• [Exercise material]:
Content starts
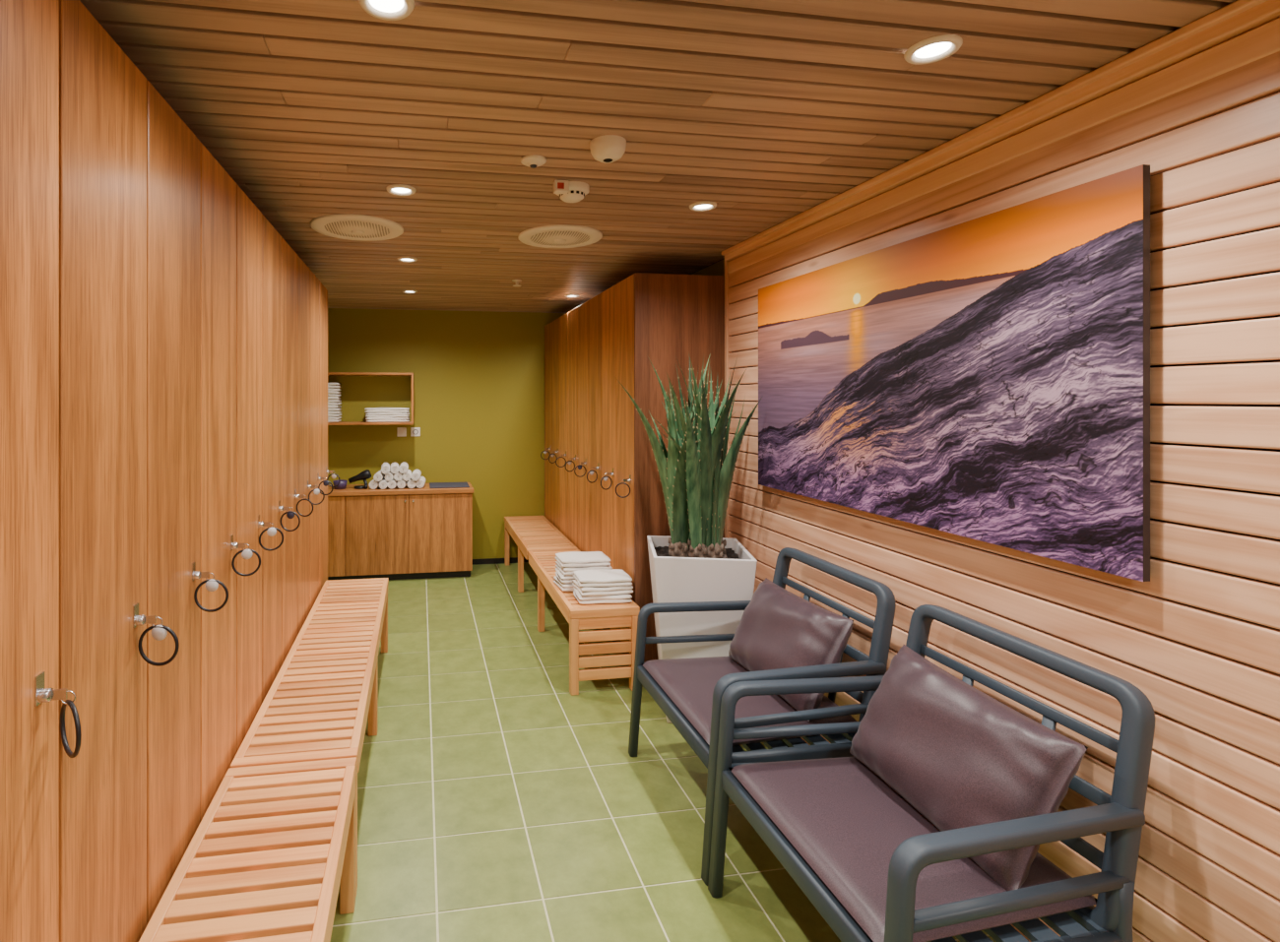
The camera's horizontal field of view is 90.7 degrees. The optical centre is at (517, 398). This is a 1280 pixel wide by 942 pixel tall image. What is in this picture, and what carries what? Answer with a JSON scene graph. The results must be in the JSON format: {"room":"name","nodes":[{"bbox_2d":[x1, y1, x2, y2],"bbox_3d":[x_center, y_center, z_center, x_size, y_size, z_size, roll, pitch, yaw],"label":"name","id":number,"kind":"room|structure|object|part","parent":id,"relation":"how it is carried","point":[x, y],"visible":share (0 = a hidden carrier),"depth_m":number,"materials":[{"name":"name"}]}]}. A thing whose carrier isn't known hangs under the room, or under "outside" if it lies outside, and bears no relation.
{"room":"changing room","nodes":[
{"label":"changing room","id":0,"kind":"room"},
{"bbox_2d":[327,308,566,559],"bbox_3d":[-0.613,0.370,5.896,3.140,2.400,0.100,0,0,-9],"label":"wall","id":1,"kind":"structure","parent":0,"point":[479,376],"depth_m":5.85,"materials":[{"name":"yellow paint"}]},
{"bbox_2d":[327,372,413,425],"bbox_3d":[-1.461,0.000,5.564,1.040,0.460,0.286,0,0,-9],"label":"towel shelf","id":2,"kind":"object","parent":1,"relation":"attached to","point":[329,373],"visible":0.53,"depth_m":5.46,"materials":[{"name":"brown wood"}]},
{"bbox_2d":[327,383,341,422],"bbox_3d":[-1.748,0.033,5.516,0.333,0.352,0.239,0,0,-9],"label":"towels","id":3,"kind":"object","parent":2,"relation":"in","point":[334,415],"visible":0.34,"depth_m":5.43,"materials":[{"name":"white fabric"}]},
{"bbox_2d":[364,407,409,422],"bbox_3d":[-1.175,0.145,5.607,0.394,0.129,0.238,0,0,-9],"label":"towels","id":4,"kind":"object","parent":2,"relation":"in","point":[374,415],"visible":1,"depth_m":5.50,"materials":[{"name":"white fabric"}]},
{"bbox_2d":[397,427,406,436],"bbox_3d":[-1.078,0.310,5.766,0.084,0.084,0.012,0,0,-9],"label":"wall socket","id":5,"kind":"object","parent":1,"relation":"attached to","point":[402,431],"visible":1,"depth_m":5.77,"materials":[{"name":"white plastic"}]},
{"bbox_2d":[410,427,420,436],"bbox_3d":[-0.955,0.310,5.786,0.084,0.084,0.012,0,0,-9],"label":"wall socket","id":6,"kind":"object","parent":1,"relation":"attached to","point":[415,431],"visible":1,"depth_m":5.78,"materials":[{"name":"white plastic"}]},
{"bbox_2d":[472,557,528,565],"bbox_3d":[-0.901,1.545,5.794,2.338,0.050,0.012,0,0,-9],"label":"baseboard","id":7,"kind":"structure","parent":1,"relation":"attached to","point":[511,559],"depth_m":5.89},
{"bbox_2d":[79,0,1236,313],"bbox_3d":[-0.064,-0.880,2.404,3.140,0.100,7.170,0,0,-9],"label":"ceiling","id":8,"kind":"structure","parent":0,"point":[767,112],"depth_m":1.74,"materials":[{"name":"brown wood"}]},
{"bbox_2d":[310,213,403,241],"bbox_3d":[-0.776,-0.816,3.006,0.440,0.028,0.440,0,0,-9],"label":"ceiling speaker","id":9,"kind":"object","parent":8,"relation":"attached to","point":[350,226],"depth_m":2.95},
{"bbox_2d":[358,0,414,20],"bbox_3d":[-0.274,-0.825,1.293,0.116,0.010,0.116,0,0,-9],"label":"recessed light","id":10,"kind":"object","parent":8,"relation":"in","point":[387,10],"visible":1,"depth_m":1.31,"materials":[{"name":"white plastic"}]},
{"bbox_2d":[385,184,416,195],"bbox_3d":[-0.462,-0.825,2.458,0.116,0.010,0.116,0,0,-9],"label":"recessed light","id":11,"kind":"object","parent":8,"relation":"in","point":[395,189],"visible":1,"depth_m":2.45,"materials":[{"name":"white plastic"}]},
{"bbox_2d":[397,256,417,262],"bbox_3d":[-0.656,-0.825,3.683,0.116,0.010,0.116,0,0,-9],"label":"recessed light","id":12,"kind":"object","parent":8,"relation":"in","point":[401,259],"visible":1,"depth_m":3.67,"materials":[{"name":"white plastic"}]},
{"bbox_2d":[402,289,417,293],"bbox_3d":[-0.832,-0.825,4.779,0.116,0.010,0.116,0,0,-9],"label":"recessed light","id":13,"kind":"object","parent":8,"relation":"in","point":[405,290],"visible":1,"depth_m":4.77,"materials":[{"name":"white plastic"}]},
{"bbox_2d":[512,279,521,286],"bbox_3d":[-0.006,-0.810,4.352,0.070,0.040,0.070,0,0,-9],"label":"sprinkler head","id":14,"kind":"object","parent":8,"relation":"attached to","point":[517,282],"visible":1,"depth_m":4.34},
{"bbox_2d":[520,154,546,168],"bbox_3d":[0.054,-0.817,2.155,0.088,0.027,0.088,0,0,-9],"label":"ceiling sensor","id":15,"kind":"object","parent":8,"relation":"attached to","point":[532,160],"depth_m":2.13,"materials":[{"name":"white plastic"}]},
{"bbox_2d":[517,224,602,248],"bbox_3d":[0.216,-0.816,3.172,0.430,0.028,0.430,0,0,-9],"label":"ceiling speaker","id":16,"kind":"object","parent":8,"relation":"attached to","point":[555,235],"depth_m":3.12},
{"bbox_2d":[553,179,589,202],"bbox_3d":[0.204,-0.803,2.427,0.153,0.054,0.144,0,0,-9],"label":"smoke detector","id":17,"kind":"object","parent":8,"relation":"attached to","point":[567,191],"visible":1,"depth_m":2.38,"materials":[{"name":"white plastic"}]},
{"bbox_2d":[564,294,578,297],"bbox_3d":[0.432,-0.825,4.978,0.116,0.010,0.116,0,0,-9],"label":"recessed light","id":18,"kind":"object","parent":8,"relation":"in","point":[565,295],"visible":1,"depth_m":4.97,"materials":[{"name":"white plastic"}]},
{"bbox_2d":[589,134,626,163],"bbox_3d":[0.292,-0.799,2.010,0.116,0.061,0.116,0,0,-9],"label":"sensor","id":19,"kind":"object","parent":8,"relation":"attached to","point":[607,149],"visible":1,"depth_m":1.97,"materials":[{"name":"white plastic"}]},
{"bbox_2d":[689,201,716,211],"bbox_3d":[0.796,-0.825,2.666,0.116,0.010,0.116,0,0,-9],"label":"recessed light","id":20,"kind":"object","parent":8,"relation":"in","point":[699,206],"visible":1,"depth_m":2.66,"materials":[{"name":"white plastic"}]},
{"bbox_2d":[903,34,962,64],"bbox_3d":[0.984,-0.825,1.470,0.116,0.010,0.116,0,0,-9],"label":"recessed light","id":21,"kind":"object","parent":8,"relation":"in","point":[936,48],"visible":1,"depth_m":1.47,"materials":[{"name":"white plastic"}]},
{"bbox_2d":[330,562,995,941],"bbox_3d":[-0.064,1.620,2.404,3.140,0.100,7.170,0,0,-9],"label":"floor","id":22,"kind":"structure","parent":0,"point":[496,802],"depth_m":2.40,"materials":[{"name":"tile"}]},
{"bbox_2d":[0,0,340,941],"bbox_3d":[-1.090,0.435,1.652,0.638,2.270,4.708,0,0,-9],"label":"lockers","id":23,"kind":"object","parent":22,"relation":"on","point":[164,482],"visible":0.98,"depth_m":1.26,"materials":[{"name":"brown wood"}]},
{"bbox_2d":[138,757,356,941],"bbox_3d":[-0.539,1.345,0.941,0.378,0.450,1.962,0,0,-9],"label":"slatted bench","id":24,"kind":"object","parent":22,"relation":"on","point":[269,859],"visible":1,"depth_m":1.52,"materials":[{"name":"brown wood"}]},
{"bbox_2d":[230,577,388,896],"bbox_3d":[-0.844,1.345,2.886,0.378,0.450,1.952,0,0,-9],"label":"slatted bench","id":25,"kind":"object","parent":22,"relation":"on","point":[317,707],"visible":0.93,"depth_m":2.46,"materials":[{"name":"brown wood"}]},
{"bbox_2d":[327,482,473,580],"bbox_3d":[-1.216,1.177,5.505,1.618,0.785,0.458,0,0,-9],"label":"base cabinet","id":26,"kind":"object","parent":22,"relation":"on","point":[406,533],"visible":0.81,"depth_m":5.33,"materials":[{"name":"brown wood"}]},
{"bbox_2d":[327,482,473,496],"bbox_3d":[-1.217,0.804,5.508,1.618,0.038,0.451,0,0,-9],"label":"countertop","id":27,"kind":"structure","parent":26,"relation":"on","point":[350,490],"depth_m":5.35,"materials":[{"name":"brown wood"}]},
{"bbox_2d":[332,479,347,489],"bbox_3d":[-1.548,0.750,5.405,0.120,0.070,0.120,0,0,-9],"label":"bowl","id":28,"kind":"object","parent":27,"relation":"on","point":[343,483],"visible":0.97,"depth_m":5.36,"materials":[{"name":"purple ceramic"}]},
{"bbox_2d":[348,469,371,489],"bbox_3d":[-1.383,0.704,5.432,0.194,0.162,0.111,0,0,6],"label":"hair dryer","id":29,"kind":"object","parent":27,"relation":"on","point":[363,476],"visible":1,"depth_m":5.40,"materials":[{"name":"black plastic"}]},
{"bbox_3d":[-1.336,0.738,5.411,0.048,0.090,0.078,0,0,-9],"label":"handle","id":30,"kind":"part","parent":29,"relation":"part of","materials":[{"name":"black plastic"}]},
{"bbox_2d":[369,462,425,489],"bbox_3d":[-1.064,0.680,5.503,0.488,0.206,0.292,0,0,-9],"label":"rolled towels","id":31,"kind":"object","parent":27,"relation":"on","point":[392,477],"visible":1,"depth_m":5.39,"materials":[{"name":"white fabric"}]},
{"bbox_2d":[429,482,469,488],"bbox_3d":[-0.621,0.780,5.596,0.350,0.010,0.310,0,0,-9],"label":"mat","id":32,"kind":"object","parent":27,"relation":"on","point":[431,484],"visible":1,"depth_m":5.58,"materials":[{"name":"grey fabric"}]},
{"bbox_2d":[504,515,576,592],"bbox_3d":[0.158,1.345,5.271,0.382,0.450,1.310,0,0,-9],"label":"slatted bench","id":33,"kind":"object","parent":22,"relation":"on","point":[529,533],"visible":0.92,"depth_m":5.12,"materials":[{"name":"brown wood"}]},
{"bbox_2d":[527,548,639,696],"bbox_3d":[0.364,1.345,3.959,0.382,0.450,1.326,0,0,-9],"label":"slatted bench","id":34,"kind":"object","parent":22,"relation":"on","point":[579,616],"visible":0.63,"depth_m":3.32,"materials":[{"name":"brown wood"}]},
{"bbox_2d":[553,551,633,604],"bbox_3d":[0.427,1.026,3.588,0.367,0.186,0.478,0,0,-9],"label":"towels","id":35,"kind":"object","parent":34,"relation":"on","point":[591,577],"visible":1,"depth_m":3.48,"materials":[{"name":"white fabric"}]},
{"bbox_2d":[540,272,724,662],"bbox_3d":[0.699,0.435,4.753,0.673,2.270,2.554,0,0,-9],"label":"lockers","id":36,"kind":"object","parent":22,"relation":"on","point":[604,489],"visible":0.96,"depth_m":3.64,"materials":[{"name":"oak veneer"},{"name":"dark reddish-brown walnut wood"}]},
{"bbox_3d":[0.939,0.435,3.507,0.585,2.270,0.018,0,0,-9],"label":"panel","id":37,"kind":"part","parent":36,"relation":"part of","materials":[{"name":"brown wood"}]},
{"bbox_2d":[615,353,763,723],"bbox_3d":[0.832,0.664,3.061,0.699,1.812,0.692,0,0,-2],"label":"potted plant","id":38,"kind":"object","parent":22,"relation":"on","point":[695,563],"visible":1,"depth_m":2.99,"materials":[{"name":"green plant"}]},
{"bbox_2d":[628,547,895,886],"bbox_3d":[0.913,1.117,2.433,0.744,0.916,0.774,0,0,-9],"label":"armchair","id":39,"kind":"object","parent":22,"relation":"on","point":[780,634],"visible":0.86,"depth_m":2.27,"materials":[{"name":"resin"},{"name":"leather"}]},
{"bbox_3d":[0.874,1.202,2.427,0.605,0.065,0.724,0,0,-9],"label":"seat","id":40,"kind":"part","parent":39,"relation":"part of","materials":[{"name":"leather"}]},
{"bbox_2d":[641,656,856,746],"bbox_3d":[0.879,1.151,2.428,0.590,0.059,0.652,0,0,-9],"label":"seat cushion","id":41,"kind":"object","parent":39,"relation":"on","point":[684,687],"depth_m":2.31,"materials":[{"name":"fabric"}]},
{"bbox_2d":[728,577,853,721],"bbox_3d":[1.056,0.960,2.456,0.259,0.350,0.567,0,0,-9],"label":"pillow","id":42,"kind":"object","parent":39,"relation":"on","point":[779,628],"depth_m":2.34,"materials":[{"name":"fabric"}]},
{"bbox_3d":[1.205,0.939,2.479,0.153,0.560,0.684,0,0,-9],"label":"frame","id":43,"kind":"part","parent":39,"relation":"part of","materials":[{"name":"plastic"}]},
{"bbox_2d":[707,604,1155,941],"bbox_3d":[1.033,1.117,1.668,0.744,0.916,0.774,0,0,-9],"label":"armchair","id":44,"kind":"object","parent":22,"relation":"on","point":[946,800],"visible":1,"depth_m":1.51,"materials":[{"name":"resin"},{"name":"leather"}]},
{"bbox_2d":[728,757,1096,941],"bbox_3d":[0.999,1.151,1.662,0.590,0.059,0.652,0,0,-9],"label":"seat cushion","id":45,"kind":"object","parent":44,"relation":"on","point":[837,823],"depth_m":1.54,"materials":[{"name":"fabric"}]},
{"bbox_3d":[0.995,1.202,1.661,0.605,0.065,0.724,0,0,-9],"label":"seat","id":46,"kind":"part","parent":44,"relation":"part of","materials":[{"name":"leather"}]},
{"bbox_2d":[849,644,1087,891],"bbox_3d":[1.177,0.960,1.690,0.260,0.357,0.573,0,0,-9],"label":"pillow","id":47,"kind":"object","parent":44,"relation":"on","point":[942,752],"depth_m":1.58,"materials":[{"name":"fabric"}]},
{"bbox_3d":[1.325,0.939,1.714,0.153,0.560,0.684,0,0,-9],"label":"frame","id":48,"kind":"part","parent":44,"relation":"part of","materials":[{"name":"plastic"}]},
{"bbox_2d":[646,535,757,723],"bbox_3d":[0.909,1.160,3.139,0.469,0.820,0.469,0,0,8],"label":"pot","id":49,"kind":"object","parent":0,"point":[684,573],"depth_m":2.93,"materials":[{"name":"white ceramic"}]},
{"bbox_2d":[691,51,1279,941],"bbox_3d":[1.408,0.370,2.635,0.160,2.400,6.970,0,0,-9],"label":"wall","id":50,"kind":"structure","parent":0,"point":[1200,639],"depth_m":1.43,"materials":[{"name":"brown wood"}]},
{"bbox_2d":[724,260,731,537],"bbox_3d":[1.212,0.370,3.522,0.071,2.399,0.026,0,0,-9],"label":"trim","id":51,"kind":"structure","parent":50,"relation":"attached to","point":[727,288],"depth_m":3.51,"materials":[{"name":"brown wood"}]},
{"bbox_2d":[758,164,1150,581],"bbox_3d":[1.359,-0.060,2.289,0.045,0.980,1.680,0,0,-9],"label":"print","id":52,"kind":"object","parent":50,"relation":"attached to","point":[986,378],"visible":1,"depth_m":1.85},
{"bbox_3d":[1.359,-0.060,2.289,0.045,0.980,1.680,0,0,-9],"label":"backing panel","id":53,"kind":"part","parent":52,"relation":"part of","materials":[{"name":"black"}]},
{"bbox_2d":[721,0,1279,273],"bbox_3d":[1.527,-0.767,1.341,0.086,0.124,4.376,0,0,-9],"label":"trim","id":54,"kind":"structure","parent":50,"relation":"attached to","point":[1241,32],"depth_m":1.67,"materials":[{"name":"brown wood"}]}
]}
Content ends
• [Exercise objective]: Each line of the data that has the string "speaker" counts once; give the total and nothing else.

• [Solution]: 2